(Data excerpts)
☆ ☆ ☆ ☆ ☆ ☆ ☆
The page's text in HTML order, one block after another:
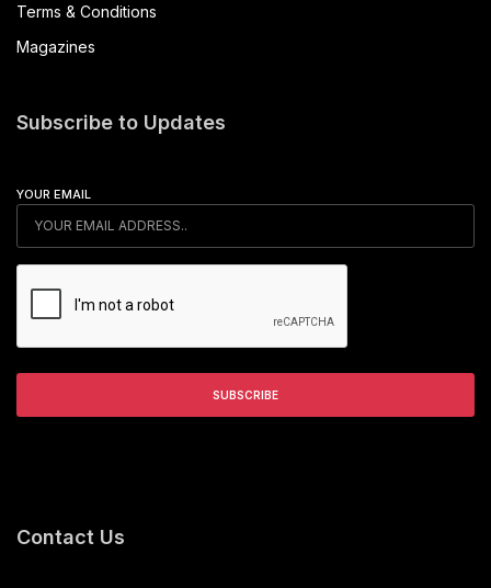
Terms & Conditions
Magazines
Subscribe to Updates
YOUR EMAIL
Contact Us
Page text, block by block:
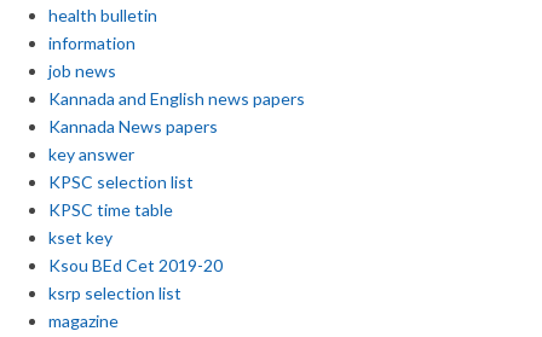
☆ ☆ ☆ ☆ ☆ ☆ ☆
## [TASK REQUIREMENTS]
Write down all the entries exactly, but not the pictures they hold.

## [OUTPUT BELOW]
The page's text in HTML order, one block after another:
Terms & Conditions
Magazines
Subscribe to Updates
YOUR EMAIL
Contact Us
Page text, block by block:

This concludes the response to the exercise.